*Task item:*
What you should give back is a precise copy of the lines below from the one containing "version of your device." through the one containing "for this year", with no pictures.

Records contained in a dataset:
=== Begin Enclosure ===

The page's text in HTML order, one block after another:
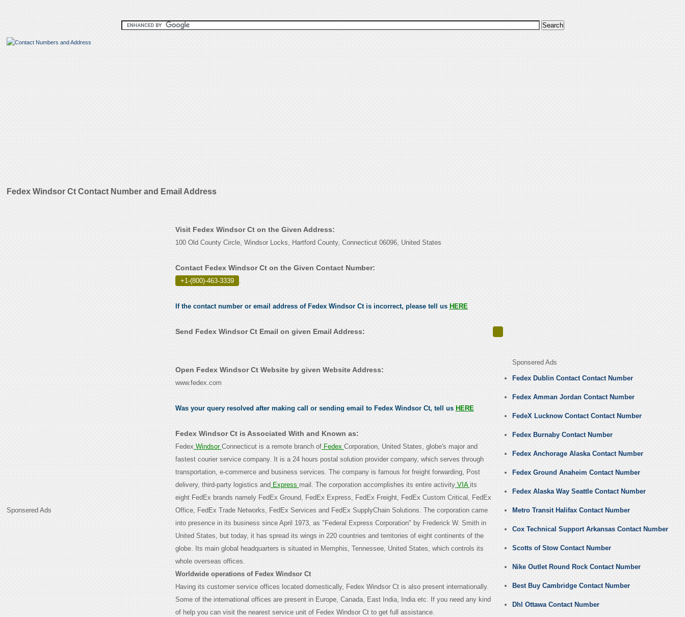
Fedex Windsor Ct Contact Number and Email Address
Sponsered Ads
Visit Fedex Windsor Ct on the Given Address:
100 Old County Circle, Windsor Locks, Hartford County, Connecticut 06096, United States
Contact Fedex Windsor Ct on the Given Contact Number:
+1-(800)-463-3339 .
If the contact number or email address of Fedex Windsor Ct is incorrect, please tell us HERE
Send Fedex Windsor Ct Email on given Email Address:
Open Fedex Windsor Ct Website by given Website Address:
www.fedex.com
Was your query resolved after making call or sending email to Fedex Windsor Ct, tell us HERE
Fedex Windsor Ct is Associated With and Known as:
FedexWindsor Connecticut is a remote branch ofFedex Corporation, United States, globe's major and
fastest courier service company. It is a 24 hours postal solution provider company, which serves through
transportation, e-commerce and business services. The company is famous for freight forwarding, Post
delivery, third-party logistics and Express mail. The corporation accomplishes its entire activityVIA its
eight FedEx brands namely FedEx Ground, FedEx Express, FedEx Freight, FedEx Custom Critical, FedEx
Office, FedEx Trade Networks, FedEx Services and FedEx SupplyChain Solutions. The corporation came
into presence in its business since April 1973, as "Federal Express Corporation" by Frederick W. Smith in
United States, but today, it has spread its wings in 220 countries and territories of eight continents of the
globe. Its main global headquarters is situated in Memphis, Tennessee, United States, which controls its
whole overseas offices.
Worldwide operations of Fedex Windsor Ct
Having its customer service offices located domestically, Fedex Windsor Ct is also present internationally.
Some of the international offices are present in Europe, Canada, East India, India etc. If you need any kind
of help you can visit the nearest service unit of Fedex Windsor Ct to get full assistance.
Sponsered Ads
Fedex Dublin Contact Contact Number
Fedex Amman Jordan Contact Number
FedeX Lucknow Contact Contact Number
Fedex Burnaby Contact Number
Fedex Anchorage Alaska Contact Number
Fedex Ground Anaheim Contact Number
Fedex Alaska Way Seattle Contact Number
Metro Transit Halifax Contact Number
Cox Technical Support Arkansas Contact Number
Scotts of Stow Contact Number
Nike Outlet Round Rock Contact Number
Best Buy Cambridge Contact Number
Dhl Ottawa Contact Number
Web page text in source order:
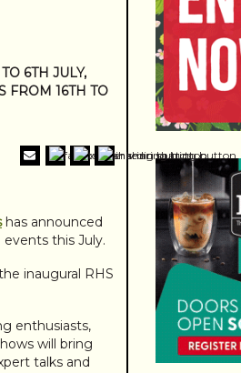
6TH JULY,
FROM 16TH TO
has announced
this July.
inaugural RHS
enthusiasts,
will bring
talks and
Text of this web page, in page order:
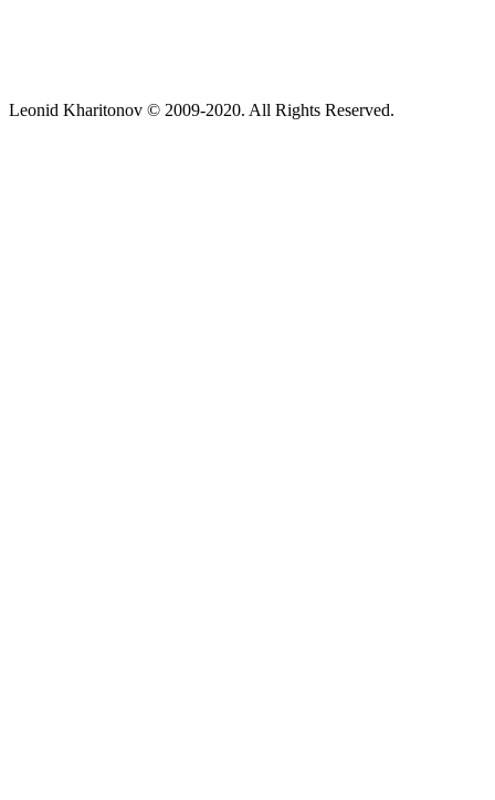
Leonid Kharitonov © 2009-2020. All Rights Reserved.
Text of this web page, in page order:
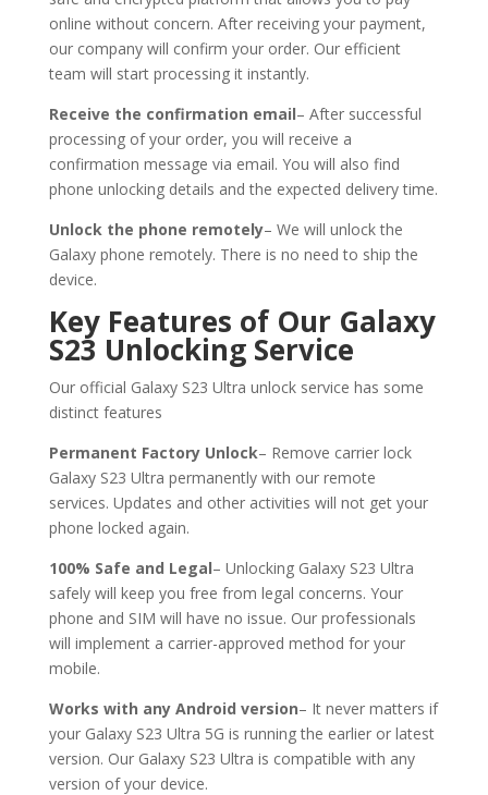
online without concern. After receiving your payment,
our company will confirm your order. Our efficient
team will start processing it instantly.
Receive the confirmation email– After successful
processing of your order, you will receive a
confirmation message via email. You will also find
phone unlocking details and the expected delivery time.
Unlock the phone remotely– We will unlock the
Galaxy phone remotely. There is no need to ship the
device.
Key Features of Our Galaxy
S23 Unlocking Service
Our official Galaxy S23 Ultra unlock service has some
distinct features
Permanent Factory Unlock– Remove carrier lock
Galaxy S23 Ultra permanently with our remote
services. Updates and other activities will not get your
phone locked again.
100% Safe and Legal– Unlocking Galaxy S23 Ultra
safely will keep you free from legal concerns. Your
phone and SIM will have no issue. Our professionals
will implement a carrier-approved method for your
mobile.
Works with any Android version– It never matters if
your Galaxy S23 Ultra 5G is running the earlier or latest
version. Our Galaxy S23 Ultra is compatible with any
version of your device.
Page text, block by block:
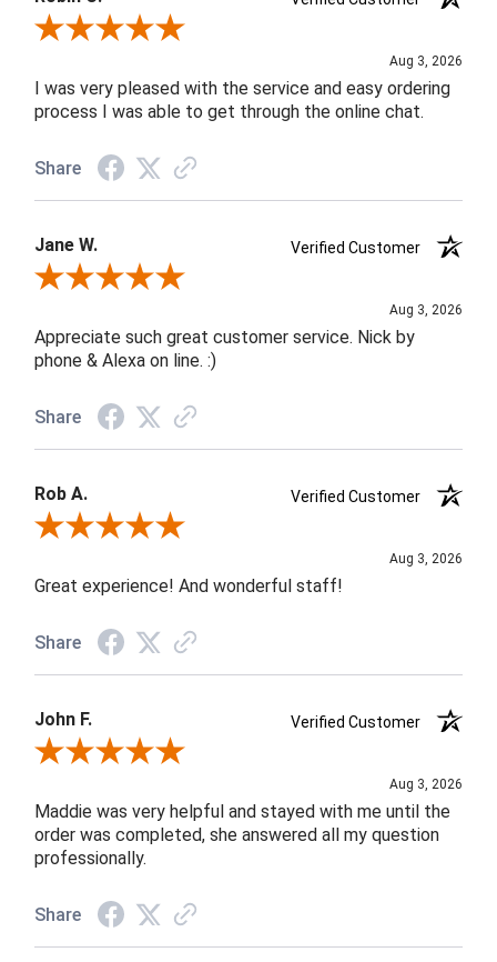
Review By Robin C.
Aug 3, 2026
I was very pleased with the service and easy ordering
process I was able to get through the online chat.
Share
Jane W.
Verified Customer
Review By Jane W.
Aug 3, 2026
Appreciate such great customer service. Nick by
phone & Alexa on line. :)
Share
Rob A.
Verified Customer
Review By Rob A.
Aug 3, 2026
Great experience! And wonderful staff!
Share
John F.
Verified Customer
Review By John F.
Aug 3, 2026
Maddie was very helpful and stayed with me until the
order was completed, she answered all my question
professionally.
Share
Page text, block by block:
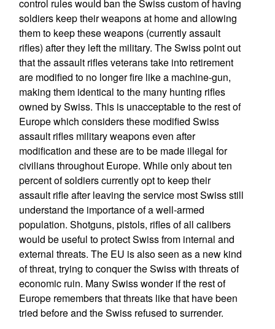
control rules would ban the Swiss custom of having
soldiers keep their weapons at home and allowing
them to keep these weapons (currently assault
rifles) after they left the military. The Swiss point out
that the assault rifles veterans take into retirement
are modified to no longer fire like a machine-gun,
making them identical to the many hunting rifles
owned by Swiss. This is unacceptable to the rest of
Europe which considers these modified Swiss
assault rifles military weapons even after
modification and these are to be made illegal for
civilians throughout Europe. While only about ten
percent of soldiers currently opt to keep their
assault rifle after leaving the service most Swiss still
understand the importance of a well-armed
population. Shotguns, pistols, rifles of all calibers
would be useful to protect Swiss from internal and
external threats. The EU is also seen as a new kind
of threat, trying to conquer the Swiss with threats of
economic ruin. Many Swiss wonder if the rest of
Europe remembers that threats like that have been
tried before and the Swiss refused to surrender.
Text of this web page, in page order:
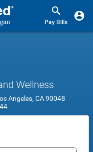
Pay Bills
Wellness
Angeles, CA 90048
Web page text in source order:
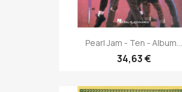
Pearl Jam - Ten - Album...
34,63 €
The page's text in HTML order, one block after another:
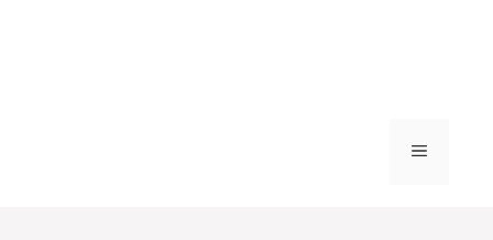
MENU
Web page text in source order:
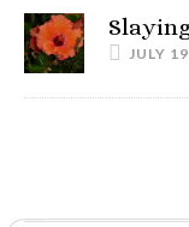
JULY
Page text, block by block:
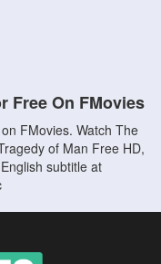
Free On FMovies
FMovies. Watch The
of Man Free HD,
subtitle at
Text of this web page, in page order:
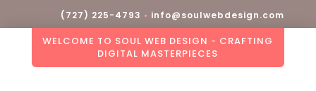
(727) 225-4793 • info@soulwebdesign.com
WELCOME TO SOUL WEB DESIGN - CRAFTING
DIGITAL MASTERPIECES
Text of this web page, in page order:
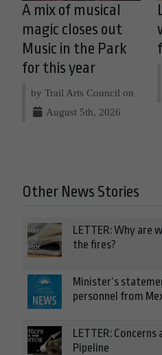
A mix of musical
magic closes out
Music in the Park
for this year
by Trail Arts Council on
August 5th, 2026
Other News Stories
LETTER: Why are
the fires?
Minister’s
personnel from
LETTER:
Pipeline
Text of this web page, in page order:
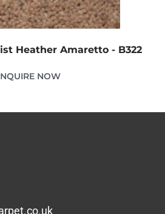
Heather Amaretto - B322
NOW
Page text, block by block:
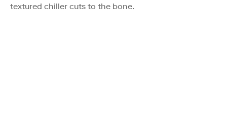
textured chiller cuts to the bone.
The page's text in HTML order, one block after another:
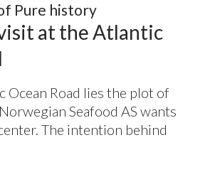
Pure history
at the Atlantic
Ocean Road lies the plot of
Seafood AS wants
The intention behind
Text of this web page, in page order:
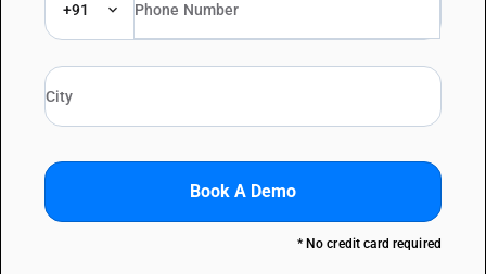
+91
Book A Demo
* No credit card required
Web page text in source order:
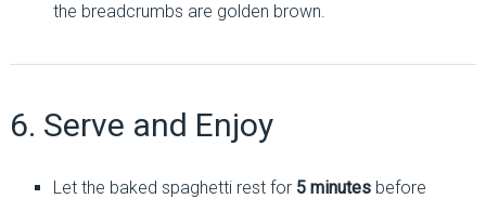
the breadcrumbs are golden brown.
6. Serve and Enjoy
Let the baked spaghetti rest for 5 minutesbefore
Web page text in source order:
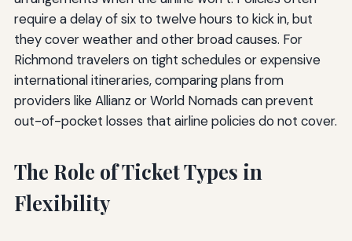
require a delay of six to twelve hours to kick in, but
they cover weather and other broad causes. For
Richmond travelers on tight schedules or expensive
international itineraries, comparing plans from
providers like Allianz or World Nomads can prevent
out-of-pocket losses that airline policies do not cover.
The Role of Ticket Types in
Flexibility
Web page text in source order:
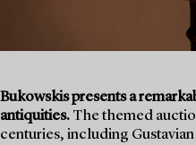
Bukowskis presents a
antiquities. The themed
centuries, including
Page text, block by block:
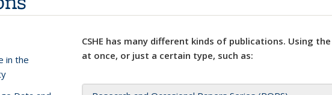
CSHE has many different kinds of publications. Using
at once, or just a certain type, such as:
in the
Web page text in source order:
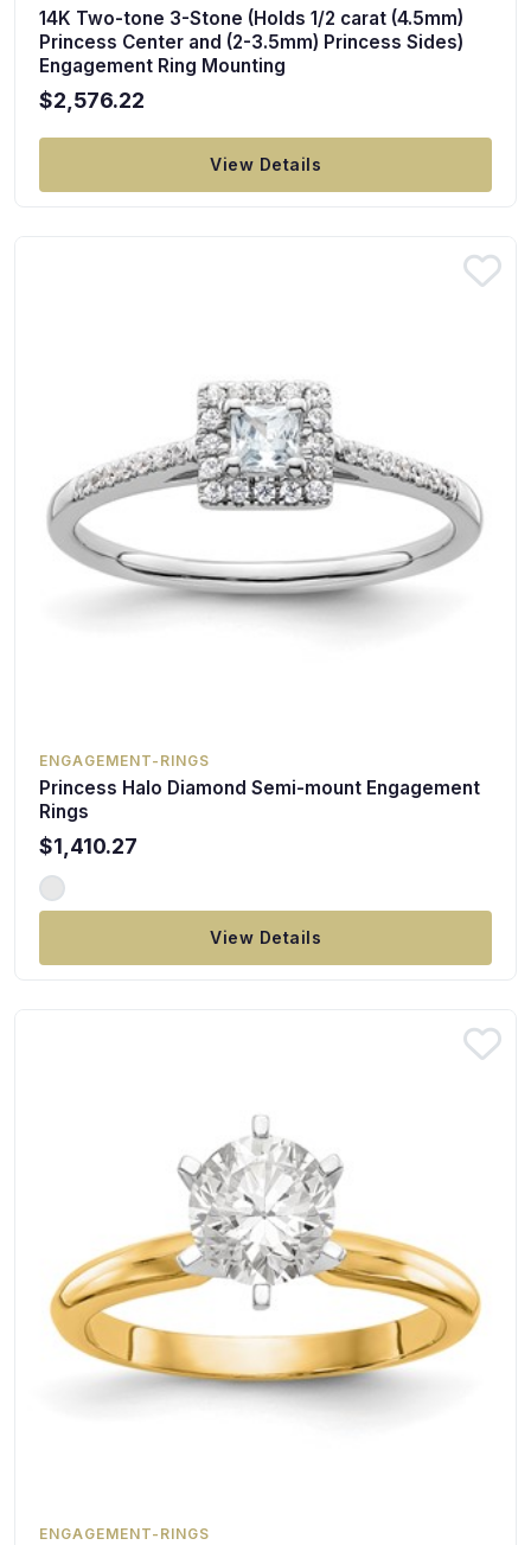
14K Two-tone 3-Stone (Holds 1/2 carat (4.5mm)
Princess Center and (2-3.5mm) Princess Sides)
Engagement Ring Mounting
$2,576.22
View Details
ENGAGEMENT-RINGS
Princess Halo Diamond Semi-mount Engagement
Rings
$1,410.27
View Details
ENGAGEMENT-RINGS
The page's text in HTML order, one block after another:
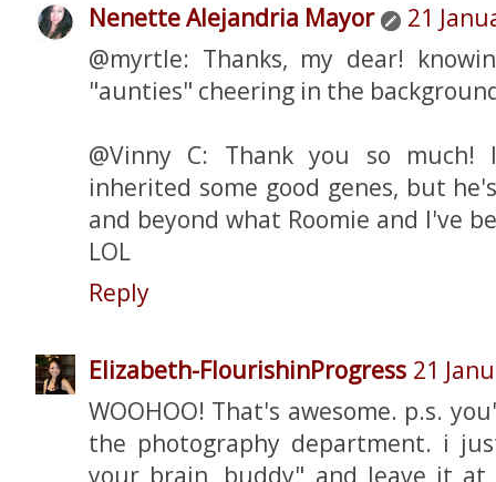
Nenette Alejandria Mayor
21
@myrtle: Thanks, my dear!
"aunties" cheering in the
@Vinny C: Thank you so
inherited some good genes, but
and beyond what Roomie and I've
LOL
Reply
Elizabeth-FlourishinProgress 21
WOOHOO! That's awesome. p.s.
the photography department. i
your brain, buddy" and leave it at
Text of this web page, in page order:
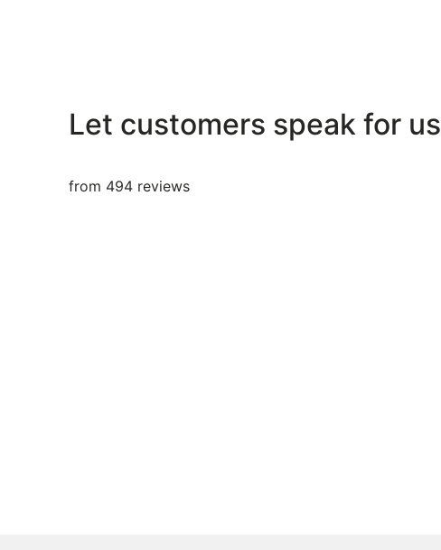
Let customers speak for us
from 494 reviews
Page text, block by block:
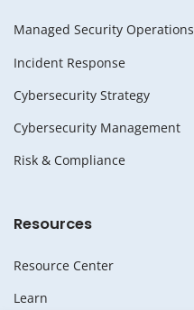
Managed Security Operations
Incident Response
Cybersecurity Strategy
Cybersecurity Management
Risk & Compliance
Resources
Resource Center
Learn
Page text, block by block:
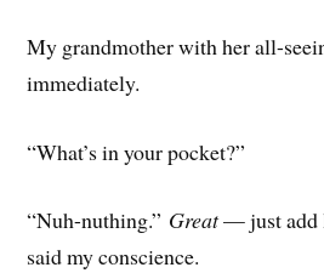
My grandmother with her all-
immediately.
“What’s in your pocket?”
“Nuh-nuthing.” Great— just add
said my conscience.
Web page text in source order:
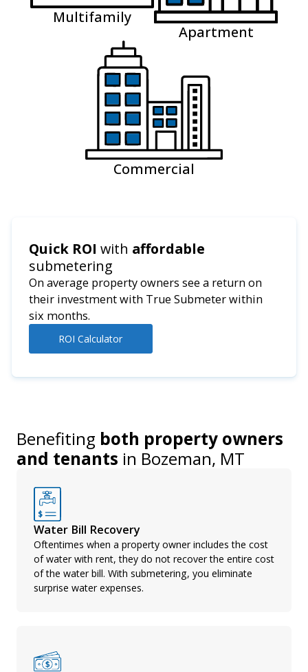
Multifamily
Apartment
Commercial
Quick ROI with affordable
submetering
On average property owners see a return on
their investment with True Submeter within
six months.
ROI Calculator
Benefiting both property owners
and tenants in Bozeman, MT
Water Bill Recovery
Oftentimes when a property owner includes the cost
of water with rent, they do not recover the entire cost
of the water bill. With submetering, you eliminate
surprise water expenses.

=== End Enclosure ===

*Task output:*
version of your device.
Page text, block by block:
Review By Robin C.
Aug 3, 2026
I was very pleased with the service and easy ordering
process I was able to get through the online chat.
Share
Jane W.
Verified Customer
Review By Jane W.
Aug 3, 2026
Appreciate such great customer service. Nick by
phone & Alexa on line. :)
Share
Rob A.
Verified Customer
Review By Rob A.
Aug 3, 2026
Great experience! And wonderful staff!
Share
John F.
Verified Customer
Review By John F.
Aug 3, 2026
Maddie was very helpful and stayed with me until the
order was completed, she answered all my question
professionally.
Share
Page text, block by block:
control rules would ban the Swiss custom of having
soldiers keep their weapons at home and allowing
them to keep these weapons (currently assault
rifles) after they left the military. The Swiss point out
that the assault rifles veterans take into retirement
are modified to no longer fire like a machine-gun,
making them identical to the many hunting rifles
owned by Swiss. This is unacceptable to the rest of
Europe which considers these modified Swiss
assault rifles military weapons even after
modification and these are to be made illegal for
civilians throughout Europe. While only about ten
percent of soldiers currently opt to keep their
assault rifle after leaving the service most Swiss still
understand the importance of a well-armed
population. Shotguns, pistols, rifles of all calibers
would be useful to protect Swiss from internal and
external threats. The EU is also seen as a new kind
of threat, trying to conquer the Swiss with threats of
economic ruin. Many Swiss wonder if the rest of
Europe remembers that threats like that have been
tried before and the Swiss refused to surrender.
Text of this web page, in page order:
Pay Bills
Wellness
Angeles, CA 90048
Web page text in source order:
Pearl Jam - Ten - Album...
34,63 €
The page's text in HTML order, one block after another:
MENU
Web page text in source order:
JULY
Page text, block by block:
Free On FMovies
FMovies. Watch The
of Man Free HD,
subtitle at
Text of this web page, in page order:
(727) 225-4793 • info@soulwebdesign.com
WELCOME TO SOUL WEB DESIGN - CRAFTING
DIGITAL MASTERPIECES
Text of this web page, in page order:
A mix of musical
magic closes out
Music in the Park
for this year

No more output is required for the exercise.